BRIEF
Pull out from the material below all lines with "median".

DATA SUPPLIED
_ _ _ _ _ _ _

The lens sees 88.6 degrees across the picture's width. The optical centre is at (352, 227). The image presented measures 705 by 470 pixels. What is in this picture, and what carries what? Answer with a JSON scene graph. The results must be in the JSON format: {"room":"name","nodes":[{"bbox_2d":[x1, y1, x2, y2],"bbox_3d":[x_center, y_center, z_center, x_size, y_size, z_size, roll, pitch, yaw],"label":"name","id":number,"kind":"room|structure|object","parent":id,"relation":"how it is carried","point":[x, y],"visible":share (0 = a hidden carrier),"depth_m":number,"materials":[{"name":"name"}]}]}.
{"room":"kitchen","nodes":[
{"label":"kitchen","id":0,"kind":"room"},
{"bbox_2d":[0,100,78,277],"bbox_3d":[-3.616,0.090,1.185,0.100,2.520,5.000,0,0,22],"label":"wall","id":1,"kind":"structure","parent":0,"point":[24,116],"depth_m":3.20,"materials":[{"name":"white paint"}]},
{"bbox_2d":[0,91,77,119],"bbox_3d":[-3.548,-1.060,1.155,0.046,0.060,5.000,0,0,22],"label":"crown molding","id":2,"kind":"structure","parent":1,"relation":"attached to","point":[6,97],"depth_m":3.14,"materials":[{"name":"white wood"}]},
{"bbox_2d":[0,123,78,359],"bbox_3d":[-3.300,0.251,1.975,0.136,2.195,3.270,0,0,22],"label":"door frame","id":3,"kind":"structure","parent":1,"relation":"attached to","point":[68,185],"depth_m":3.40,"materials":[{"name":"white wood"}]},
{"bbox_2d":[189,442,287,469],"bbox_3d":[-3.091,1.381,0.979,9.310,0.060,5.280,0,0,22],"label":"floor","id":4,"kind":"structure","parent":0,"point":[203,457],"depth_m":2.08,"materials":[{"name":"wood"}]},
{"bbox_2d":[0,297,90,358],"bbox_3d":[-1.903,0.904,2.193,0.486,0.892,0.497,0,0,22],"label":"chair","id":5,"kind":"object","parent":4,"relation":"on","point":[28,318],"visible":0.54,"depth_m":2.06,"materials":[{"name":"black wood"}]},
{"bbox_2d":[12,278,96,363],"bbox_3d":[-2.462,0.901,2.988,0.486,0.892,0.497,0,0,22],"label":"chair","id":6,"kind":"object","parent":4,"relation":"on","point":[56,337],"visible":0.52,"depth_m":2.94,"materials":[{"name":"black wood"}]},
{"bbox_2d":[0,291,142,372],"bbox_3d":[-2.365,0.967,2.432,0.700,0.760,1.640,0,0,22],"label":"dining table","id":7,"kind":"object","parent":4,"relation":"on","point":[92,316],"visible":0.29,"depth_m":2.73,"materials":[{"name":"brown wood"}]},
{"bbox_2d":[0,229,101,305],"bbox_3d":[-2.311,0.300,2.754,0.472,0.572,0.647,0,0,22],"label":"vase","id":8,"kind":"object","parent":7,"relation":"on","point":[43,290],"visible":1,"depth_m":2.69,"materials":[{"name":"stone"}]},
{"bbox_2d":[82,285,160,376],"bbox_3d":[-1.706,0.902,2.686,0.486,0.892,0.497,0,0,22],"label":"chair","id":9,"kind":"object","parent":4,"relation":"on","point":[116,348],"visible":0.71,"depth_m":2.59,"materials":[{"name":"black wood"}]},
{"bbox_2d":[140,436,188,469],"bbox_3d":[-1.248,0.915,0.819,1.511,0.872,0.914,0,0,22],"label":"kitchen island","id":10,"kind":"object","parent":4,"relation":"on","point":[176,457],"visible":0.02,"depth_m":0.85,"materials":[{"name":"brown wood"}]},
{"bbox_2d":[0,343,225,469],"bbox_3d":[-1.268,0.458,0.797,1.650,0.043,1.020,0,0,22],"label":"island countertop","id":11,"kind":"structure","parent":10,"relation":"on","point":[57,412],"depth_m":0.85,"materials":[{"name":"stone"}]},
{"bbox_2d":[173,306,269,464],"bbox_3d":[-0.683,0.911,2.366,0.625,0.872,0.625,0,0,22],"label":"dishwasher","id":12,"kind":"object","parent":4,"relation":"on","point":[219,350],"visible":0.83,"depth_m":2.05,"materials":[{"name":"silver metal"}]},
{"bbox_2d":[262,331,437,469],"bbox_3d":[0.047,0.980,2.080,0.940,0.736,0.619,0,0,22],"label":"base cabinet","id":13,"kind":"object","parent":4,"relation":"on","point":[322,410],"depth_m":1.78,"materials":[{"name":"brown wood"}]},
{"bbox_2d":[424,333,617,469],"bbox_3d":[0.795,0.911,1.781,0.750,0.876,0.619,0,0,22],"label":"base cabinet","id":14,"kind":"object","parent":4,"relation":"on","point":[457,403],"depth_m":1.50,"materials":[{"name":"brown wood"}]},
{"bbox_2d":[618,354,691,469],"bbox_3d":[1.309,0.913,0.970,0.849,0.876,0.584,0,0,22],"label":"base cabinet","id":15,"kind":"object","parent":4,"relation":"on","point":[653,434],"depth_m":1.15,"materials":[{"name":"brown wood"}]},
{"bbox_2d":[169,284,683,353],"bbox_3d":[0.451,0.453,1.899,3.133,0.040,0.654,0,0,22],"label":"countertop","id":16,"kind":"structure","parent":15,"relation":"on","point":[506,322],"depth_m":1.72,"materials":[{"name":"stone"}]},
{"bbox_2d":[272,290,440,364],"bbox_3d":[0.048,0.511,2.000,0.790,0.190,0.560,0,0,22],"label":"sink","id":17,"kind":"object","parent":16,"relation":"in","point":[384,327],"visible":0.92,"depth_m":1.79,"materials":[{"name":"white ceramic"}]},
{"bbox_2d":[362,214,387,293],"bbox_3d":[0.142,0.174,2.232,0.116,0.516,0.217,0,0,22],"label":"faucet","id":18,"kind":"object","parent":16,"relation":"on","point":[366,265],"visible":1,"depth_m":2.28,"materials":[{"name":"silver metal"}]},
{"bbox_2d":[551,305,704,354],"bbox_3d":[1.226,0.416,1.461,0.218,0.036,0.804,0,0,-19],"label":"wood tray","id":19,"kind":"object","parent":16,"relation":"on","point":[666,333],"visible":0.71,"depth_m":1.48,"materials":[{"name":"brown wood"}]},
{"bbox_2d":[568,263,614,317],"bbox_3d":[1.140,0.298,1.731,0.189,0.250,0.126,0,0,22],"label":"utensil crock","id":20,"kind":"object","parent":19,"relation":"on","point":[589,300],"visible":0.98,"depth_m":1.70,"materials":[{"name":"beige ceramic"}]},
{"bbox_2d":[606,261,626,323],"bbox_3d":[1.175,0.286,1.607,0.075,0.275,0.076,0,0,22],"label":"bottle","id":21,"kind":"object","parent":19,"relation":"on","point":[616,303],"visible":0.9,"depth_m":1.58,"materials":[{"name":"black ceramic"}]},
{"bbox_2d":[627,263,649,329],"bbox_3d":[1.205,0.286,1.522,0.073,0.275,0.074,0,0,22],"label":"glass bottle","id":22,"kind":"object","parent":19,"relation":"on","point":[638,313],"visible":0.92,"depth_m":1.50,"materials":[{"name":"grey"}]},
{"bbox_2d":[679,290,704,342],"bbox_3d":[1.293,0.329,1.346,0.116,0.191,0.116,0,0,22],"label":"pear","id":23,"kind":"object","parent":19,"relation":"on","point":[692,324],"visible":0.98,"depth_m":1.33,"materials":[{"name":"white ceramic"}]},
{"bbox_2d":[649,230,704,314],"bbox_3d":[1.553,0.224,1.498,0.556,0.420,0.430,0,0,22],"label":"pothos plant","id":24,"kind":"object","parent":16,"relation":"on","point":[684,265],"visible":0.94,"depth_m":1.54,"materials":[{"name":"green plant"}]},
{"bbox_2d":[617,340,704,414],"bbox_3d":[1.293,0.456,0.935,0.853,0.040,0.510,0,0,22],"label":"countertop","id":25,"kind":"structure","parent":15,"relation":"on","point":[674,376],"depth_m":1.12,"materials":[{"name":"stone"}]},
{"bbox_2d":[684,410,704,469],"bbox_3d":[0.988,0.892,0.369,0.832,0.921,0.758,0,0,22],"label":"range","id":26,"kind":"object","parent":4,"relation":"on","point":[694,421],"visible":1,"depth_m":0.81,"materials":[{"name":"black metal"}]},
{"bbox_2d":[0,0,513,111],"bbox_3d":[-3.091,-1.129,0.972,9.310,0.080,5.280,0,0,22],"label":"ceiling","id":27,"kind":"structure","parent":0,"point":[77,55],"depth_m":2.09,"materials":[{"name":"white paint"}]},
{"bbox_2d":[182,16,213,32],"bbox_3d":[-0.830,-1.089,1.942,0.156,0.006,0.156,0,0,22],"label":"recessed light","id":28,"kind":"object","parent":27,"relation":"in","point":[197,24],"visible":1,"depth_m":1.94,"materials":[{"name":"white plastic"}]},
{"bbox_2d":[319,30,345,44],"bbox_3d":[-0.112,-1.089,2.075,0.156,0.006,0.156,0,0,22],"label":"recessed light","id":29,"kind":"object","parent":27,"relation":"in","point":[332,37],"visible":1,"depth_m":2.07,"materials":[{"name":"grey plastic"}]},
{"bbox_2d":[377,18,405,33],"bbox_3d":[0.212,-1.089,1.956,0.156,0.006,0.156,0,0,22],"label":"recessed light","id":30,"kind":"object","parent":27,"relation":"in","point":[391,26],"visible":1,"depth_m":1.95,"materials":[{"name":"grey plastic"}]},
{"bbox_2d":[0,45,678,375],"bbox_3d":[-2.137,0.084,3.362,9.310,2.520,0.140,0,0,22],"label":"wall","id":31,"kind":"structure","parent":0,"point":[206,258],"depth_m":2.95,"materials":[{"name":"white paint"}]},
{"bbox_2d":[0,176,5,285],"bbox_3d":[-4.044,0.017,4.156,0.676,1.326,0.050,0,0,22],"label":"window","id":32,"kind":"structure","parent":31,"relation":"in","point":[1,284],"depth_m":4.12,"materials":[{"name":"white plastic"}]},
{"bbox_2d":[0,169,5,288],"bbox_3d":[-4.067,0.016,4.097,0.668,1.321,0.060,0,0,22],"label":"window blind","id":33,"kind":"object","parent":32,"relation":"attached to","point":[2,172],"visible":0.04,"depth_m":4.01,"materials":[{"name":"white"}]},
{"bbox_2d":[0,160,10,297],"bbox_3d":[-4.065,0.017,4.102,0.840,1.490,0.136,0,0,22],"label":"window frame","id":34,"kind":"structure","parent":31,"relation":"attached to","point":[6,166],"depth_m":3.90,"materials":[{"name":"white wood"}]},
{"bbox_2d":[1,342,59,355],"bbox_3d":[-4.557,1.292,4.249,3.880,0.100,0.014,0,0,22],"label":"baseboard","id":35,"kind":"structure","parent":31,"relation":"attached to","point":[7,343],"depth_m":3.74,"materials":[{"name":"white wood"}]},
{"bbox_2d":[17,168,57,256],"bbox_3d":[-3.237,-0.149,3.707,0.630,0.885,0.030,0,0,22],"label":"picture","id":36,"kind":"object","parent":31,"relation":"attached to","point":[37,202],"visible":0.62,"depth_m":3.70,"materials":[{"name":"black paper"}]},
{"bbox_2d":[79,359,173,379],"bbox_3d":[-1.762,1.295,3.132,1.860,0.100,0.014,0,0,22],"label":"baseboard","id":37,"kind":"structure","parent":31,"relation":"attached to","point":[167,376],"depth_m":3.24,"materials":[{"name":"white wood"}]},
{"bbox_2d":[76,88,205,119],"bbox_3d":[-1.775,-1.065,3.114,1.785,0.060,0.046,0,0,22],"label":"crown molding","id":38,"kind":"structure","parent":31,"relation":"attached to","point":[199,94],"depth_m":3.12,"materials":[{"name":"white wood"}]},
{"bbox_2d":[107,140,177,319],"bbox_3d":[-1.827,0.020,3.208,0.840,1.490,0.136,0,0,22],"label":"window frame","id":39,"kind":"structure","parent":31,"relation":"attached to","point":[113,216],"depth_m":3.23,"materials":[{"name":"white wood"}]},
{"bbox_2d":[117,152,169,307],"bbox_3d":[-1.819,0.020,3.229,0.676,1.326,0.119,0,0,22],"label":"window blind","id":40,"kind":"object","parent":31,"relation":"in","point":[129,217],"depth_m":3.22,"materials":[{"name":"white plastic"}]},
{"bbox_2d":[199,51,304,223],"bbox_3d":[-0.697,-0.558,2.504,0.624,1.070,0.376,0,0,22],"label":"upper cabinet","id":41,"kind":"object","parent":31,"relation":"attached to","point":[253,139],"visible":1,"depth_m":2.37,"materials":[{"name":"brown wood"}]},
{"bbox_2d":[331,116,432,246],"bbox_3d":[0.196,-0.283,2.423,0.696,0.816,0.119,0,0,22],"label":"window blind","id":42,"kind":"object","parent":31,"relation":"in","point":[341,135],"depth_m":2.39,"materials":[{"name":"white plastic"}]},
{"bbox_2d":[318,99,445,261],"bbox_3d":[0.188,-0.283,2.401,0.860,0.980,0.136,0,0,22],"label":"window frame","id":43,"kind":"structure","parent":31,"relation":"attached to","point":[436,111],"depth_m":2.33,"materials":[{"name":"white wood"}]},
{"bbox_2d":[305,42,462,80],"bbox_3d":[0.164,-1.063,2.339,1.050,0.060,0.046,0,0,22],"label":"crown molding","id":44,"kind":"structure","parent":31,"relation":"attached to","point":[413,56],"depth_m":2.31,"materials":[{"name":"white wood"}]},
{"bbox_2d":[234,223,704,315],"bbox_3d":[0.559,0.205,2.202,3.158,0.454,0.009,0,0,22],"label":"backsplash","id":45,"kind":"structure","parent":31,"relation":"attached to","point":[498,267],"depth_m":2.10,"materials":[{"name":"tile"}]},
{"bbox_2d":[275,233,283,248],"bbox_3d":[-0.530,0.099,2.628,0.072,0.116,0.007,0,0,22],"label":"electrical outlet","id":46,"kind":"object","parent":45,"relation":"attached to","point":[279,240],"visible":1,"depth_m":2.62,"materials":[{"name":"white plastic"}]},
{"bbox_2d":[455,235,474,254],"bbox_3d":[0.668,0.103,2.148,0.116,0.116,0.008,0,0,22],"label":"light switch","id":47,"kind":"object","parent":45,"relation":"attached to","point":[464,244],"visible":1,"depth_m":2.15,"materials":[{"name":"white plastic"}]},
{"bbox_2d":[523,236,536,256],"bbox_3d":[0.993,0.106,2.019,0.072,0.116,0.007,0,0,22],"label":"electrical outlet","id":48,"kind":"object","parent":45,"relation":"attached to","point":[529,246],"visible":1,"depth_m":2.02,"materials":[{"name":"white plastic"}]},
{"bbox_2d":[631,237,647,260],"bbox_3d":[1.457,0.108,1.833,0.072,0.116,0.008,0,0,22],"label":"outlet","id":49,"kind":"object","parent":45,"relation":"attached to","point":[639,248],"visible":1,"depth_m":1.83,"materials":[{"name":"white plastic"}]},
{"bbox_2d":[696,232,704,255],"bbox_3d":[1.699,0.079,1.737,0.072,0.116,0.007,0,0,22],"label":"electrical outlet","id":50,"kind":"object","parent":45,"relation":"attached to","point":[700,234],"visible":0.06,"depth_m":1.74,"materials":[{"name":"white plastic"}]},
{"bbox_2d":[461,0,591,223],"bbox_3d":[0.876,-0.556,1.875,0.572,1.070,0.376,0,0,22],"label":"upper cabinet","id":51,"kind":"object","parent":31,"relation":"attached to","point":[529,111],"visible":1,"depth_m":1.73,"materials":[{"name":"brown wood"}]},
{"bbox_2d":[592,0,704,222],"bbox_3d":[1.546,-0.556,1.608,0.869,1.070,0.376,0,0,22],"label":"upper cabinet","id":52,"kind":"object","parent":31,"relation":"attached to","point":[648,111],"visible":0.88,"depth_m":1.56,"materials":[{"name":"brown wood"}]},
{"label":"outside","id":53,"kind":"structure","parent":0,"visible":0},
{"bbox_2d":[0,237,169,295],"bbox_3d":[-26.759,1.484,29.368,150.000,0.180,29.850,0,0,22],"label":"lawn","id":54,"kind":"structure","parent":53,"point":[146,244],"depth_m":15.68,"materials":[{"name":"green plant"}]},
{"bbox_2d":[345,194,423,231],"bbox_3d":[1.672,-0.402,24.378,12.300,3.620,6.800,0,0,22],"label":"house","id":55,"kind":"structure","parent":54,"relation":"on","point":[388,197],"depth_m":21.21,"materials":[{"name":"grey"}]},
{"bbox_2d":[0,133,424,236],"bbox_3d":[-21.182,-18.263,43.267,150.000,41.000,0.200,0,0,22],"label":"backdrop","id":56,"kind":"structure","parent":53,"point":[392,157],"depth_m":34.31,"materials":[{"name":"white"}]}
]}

_ _ _ _ _ _ _

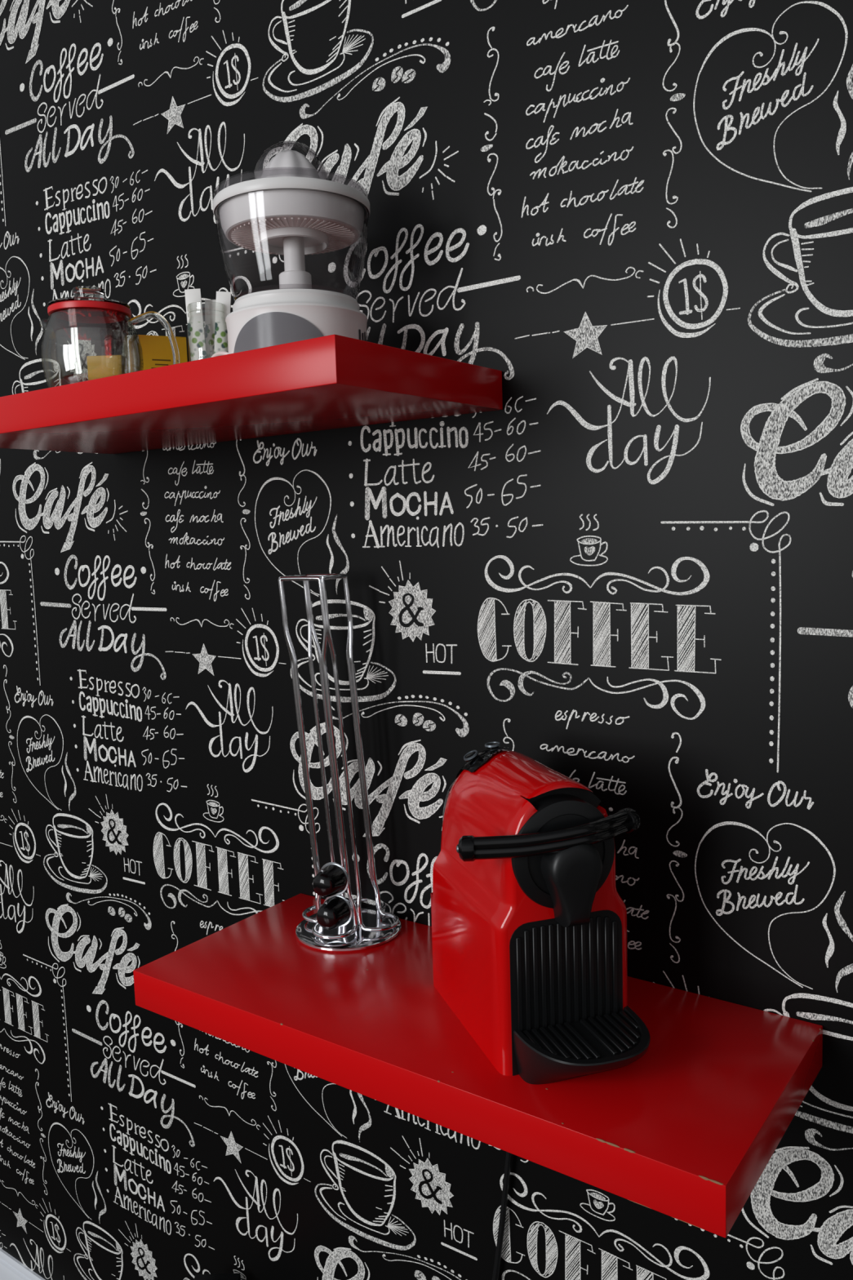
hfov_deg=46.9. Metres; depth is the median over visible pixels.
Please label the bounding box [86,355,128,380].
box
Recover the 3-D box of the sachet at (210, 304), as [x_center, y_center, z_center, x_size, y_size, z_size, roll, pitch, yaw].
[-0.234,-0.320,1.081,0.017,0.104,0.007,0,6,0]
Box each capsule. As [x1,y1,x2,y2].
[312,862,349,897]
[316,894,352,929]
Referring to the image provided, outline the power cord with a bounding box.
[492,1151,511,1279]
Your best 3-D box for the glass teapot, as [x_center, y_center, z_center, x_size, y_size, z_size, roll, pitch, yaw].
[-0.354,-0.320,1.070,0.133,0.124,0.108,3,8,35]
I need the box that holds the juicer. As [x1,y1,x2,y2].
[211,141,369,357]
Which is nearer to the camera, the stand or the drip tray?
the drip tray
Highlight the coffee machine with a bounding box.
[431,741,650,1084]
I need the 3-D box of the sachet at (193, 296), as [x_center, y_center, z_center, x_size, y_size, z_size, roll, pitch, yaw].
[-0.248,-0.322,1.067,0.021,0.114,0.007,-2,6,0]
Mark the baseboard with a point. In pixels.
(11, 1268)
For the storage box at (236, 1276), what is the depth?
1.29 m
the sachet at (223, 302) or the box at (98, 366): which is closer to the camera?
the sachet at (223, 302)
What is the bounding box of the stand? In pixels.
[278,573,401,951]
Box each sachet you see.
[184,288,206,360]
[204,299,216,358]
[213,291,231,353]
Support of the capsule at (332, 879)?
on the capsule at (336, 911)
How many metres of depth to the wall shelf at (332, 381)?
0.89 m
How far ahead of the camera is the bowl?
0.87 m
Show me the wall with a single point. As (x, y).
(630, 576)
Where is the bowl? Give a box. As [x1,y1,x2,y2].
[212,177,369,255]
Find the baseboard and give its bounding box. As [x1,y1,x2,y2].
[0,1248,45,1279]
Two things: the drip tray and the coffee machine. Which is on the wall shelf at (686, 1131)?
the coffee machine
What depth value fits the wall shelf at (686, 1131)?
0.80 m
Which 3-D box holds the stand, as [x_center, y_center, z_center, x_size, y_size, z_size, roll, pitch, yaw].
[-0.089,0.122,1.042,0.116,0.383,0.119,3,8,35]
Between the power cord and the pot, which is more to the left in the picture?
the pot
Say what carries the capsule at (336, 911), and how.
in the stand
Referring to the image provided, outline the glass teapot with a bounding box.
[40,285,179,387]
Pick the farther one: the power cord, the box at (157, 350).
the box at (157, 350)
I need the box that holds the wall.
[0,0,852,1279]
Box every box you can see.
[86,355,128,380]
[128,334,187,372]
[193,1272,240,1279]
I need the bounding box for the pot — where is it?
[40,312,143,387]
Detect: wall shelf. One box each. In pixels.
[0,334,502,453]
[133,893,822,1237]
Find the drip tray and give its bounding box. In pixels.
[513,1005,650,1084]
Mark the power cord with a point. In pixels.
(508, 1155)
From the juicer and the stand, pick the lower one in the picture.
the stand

_ _ _ _ _ _ _

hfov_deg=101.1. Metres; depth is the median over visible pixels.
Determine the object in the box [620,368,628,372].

_ _ _ _ _ _ _

PROBLEM SOLUTION
hfov_deg=46.9. Metres; depth is the median over visible pixels.
hfov_deg=101.1. Metres; depth is the median over visible pixels.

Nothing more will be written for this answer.